MFA students recite gripping stories, poems

| Staff Reporter

On Tuesday evening, the English department’s Master of Fine Arts program held a reading at Duncker Hall with four participating graduating students. The degree, for those who have never heard of it before, is an intense two-year program in which participants work toward degrees in fiction and poetry.

graphixxBecca Christman | Student Life

Despite being an English major, I had not heard of the graduate school program before the event. I can only speak to my own shortsightedness, but I’ve found it’s so easy to get wrapped up in the undergraduate experience that Washington University’s large population of graduate students often gets pushed outside central campus’ general consciousness. It seems logical that this would occur, since undergrads typically have little reason to interact with many graduate students, unless they are acting as our teaching assistants or instructors.
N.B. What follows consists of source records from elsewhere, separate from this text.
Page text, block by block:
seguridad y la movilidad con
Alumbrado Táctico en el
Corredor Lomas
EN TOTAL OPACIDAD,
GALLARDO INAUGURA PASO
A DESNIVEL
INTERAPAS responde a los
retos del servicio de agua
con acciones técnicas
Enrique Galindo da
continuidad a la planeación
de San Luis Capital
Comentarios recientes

The MFA event on Tuesday was one of the first times I really got a glimpse into the graduate world. Walking into Hurst Lounge, I immediately sensed how close a community the program fostered. With all the hugs, kisses and greetings, everyone seemed to know everyone else. I overheard at least three separate occasions of students introducing their mothers.

David Schuman, the director of creative writing, introduced the readers using the humorously cliched passengers on a ship metaphor: “The passengers get off with their luggage and live among us for a while and then in what seems just a moment later they are boarding the ship hopefully with more luggage than they came with and embark to numerous places unknown. I happen to think that these ships have even more majesty sailing away from us than they do coming in. What we’ll witness over the next two nights of readings is some of that majesty.”
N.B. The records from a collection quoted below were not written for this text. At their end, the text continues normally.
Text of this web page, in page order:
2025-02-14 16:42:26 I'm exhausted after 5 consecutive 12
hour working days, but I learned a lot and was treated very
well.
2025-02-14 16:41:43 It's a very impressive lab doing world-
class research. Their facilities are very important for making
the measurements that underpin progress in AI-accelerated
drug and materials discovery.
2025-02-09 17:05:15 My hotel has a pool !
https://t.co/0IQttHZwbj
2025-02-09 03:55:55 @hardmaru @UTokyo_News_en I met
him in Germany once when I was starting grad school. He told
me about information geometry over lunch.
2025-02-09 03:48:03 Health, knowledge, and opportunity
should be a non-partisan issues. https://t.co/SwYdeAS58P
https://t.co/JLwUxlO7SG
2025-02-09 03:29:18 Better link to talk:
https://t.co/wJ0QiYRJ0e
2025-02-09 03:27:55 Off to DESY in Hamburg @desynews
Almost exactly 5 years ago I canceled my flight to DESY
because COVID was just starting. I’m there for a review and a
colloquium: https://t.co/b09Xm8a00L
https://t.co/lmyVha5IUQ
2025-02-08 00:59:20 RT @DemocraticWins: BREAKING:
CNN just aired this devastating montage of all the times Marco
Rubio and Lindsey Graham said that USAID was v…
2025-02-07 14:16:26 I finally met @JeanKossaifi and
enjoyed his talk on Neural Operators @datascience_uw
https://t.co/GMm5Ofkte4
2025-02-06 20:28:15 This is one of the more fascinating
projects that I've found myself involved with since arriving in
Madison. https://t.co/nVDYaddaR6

The first reader is fiction writer Marta Evans, whose soft, expressive voice quickly captured the attention of the room. She is three minutes into her piece about the birthday and dark encounters of main character Cleo and has just read the line, “Sometimes when she is alone she throws the remote at the wall to watch it break apart, but she always puts it together again,” when Chopin Nocturne No. 2 starts playing from an unknown location in the room. Evans does not respond to the interruption until the culprit is revealed to be no other than fiction professor Kathryn Davis, who struggles inside her bag to the find her ringing phone. Recognizing the irony of the situation, Evans and the rest of the room break out laughing before the phone is shut off and the writer resumes her serious tone.

Next is poet Aaron Coleman, who begins by thanking the professors and his present friends, who take up their own row. His deep voice is almost as powerful as the opening poem itself. Once he finishes I nearly begin enthusiastically clapping before I see no one else doing the same and deduce that reading etiquette dictates waiting until all the poems have been read before the applause. Coleman shows his next complexly organized poem, “Saint Trigger,” to the audience before reading it.
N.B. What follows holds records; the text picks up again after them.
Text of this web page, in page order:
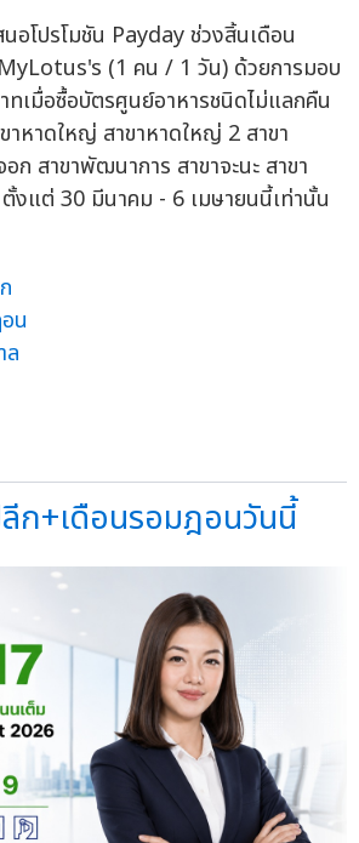
อโปรโมชัน Payday ช่วงสิ้นเดือน
(1 คน / 1 วัน) ด้วยการมอบ
เมื่อซื้อบัตรศูนย์อาหารชนิดไม่แลกคืน
าหาดใหญ่ สาขาหาดใหญ่ 2 สาขา
ก สาขาพัฒนาการ สาขาจะนะ สาขา
ตั้งแต่ 30 มีนาคม - 6 เมษายนนี้เท่านั้น
น
ล
ก+เดือนรอมฎอนวันนี้
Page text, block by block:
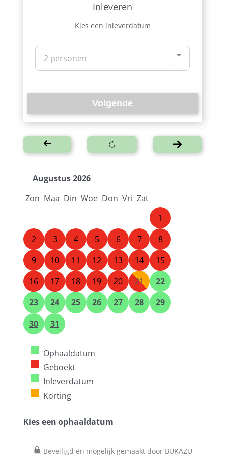
Inleveren
Kies een inleverdatum
Volgende
Augustus 2026
Zon Maa Din Woe Don Vri Zat
1
2
3 4 5 6 7
8
9
10 11 12 13 14
15
16
17 18 19 20 21
22
23
24 25 26 27 28
29
30
31
Ophaaldatum
Geboekt
Inleverdatum
Korting
Kies een ophaaldatum
Beveiligd en mogelijk gemaakt door BUKAZU
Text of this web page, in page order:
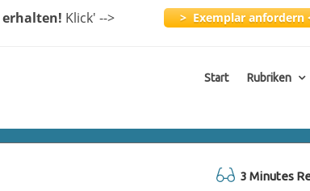
erhalten! Klick' --> > Exemplar anfordern
Start Rubriken
3 Minutes
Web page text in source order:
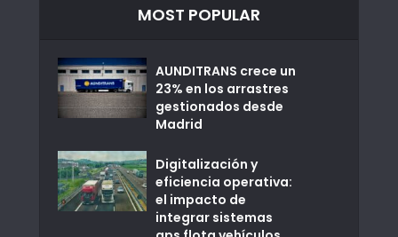
MOST POPULAR
AUNDITRANS crece un
23% en los arrastres
gestionados desde
Madrid
Digitalización y
eficiencia operativa:
el impacto de
integrar sistemas

“I’m only showing it because it’s so scatter-shot across the page that it’s not supposed to lend itself to one specific reading but sort of have different ones through systems of sound and logic,” Coleman said.

He later gives the audience a two-poem (plus a Tanka) warning, which the audience uses to break into applause at just the right moment.

The response is just as enthusiastic for the two writers who follow him, Ravind Grewal-Kok and Aaron Teel.

Coleman gave a short introduction for Grewal-Kok.

“Whenever I read Ravind Grewal-Kok’s work, I find myself thankful for the courage and audacity of his storytelling, how it opens doors into rooms to ourselves that can be uncomfortable if not terrifying to look into or even unlock,” Coleman said.

Grewal-Kok’s vivid story explored his encounters with violence in Punjab and then Canada. Teel’s work could not have been more distinct. Reading an excerpt from his book Shampoo Horns, he maintained a deadpan expression through all of the dark humor of his piece, which took place in a small town in Texas.

Each reading was incredibly different from the last, yet they were all marked with the same intensity that gripped the audience. Walking out, the individual readers’ voices rang in my mind. I couldn’t believe that I had almost passed up on the opportunity to witness the amazing talent that the MFA program has. It may have been the first graduate student event I have ever attended, but it certainly will not be my last.

The second round of readings will take place Thursday, April 23 at 8 p.m. in Hurst Lounge.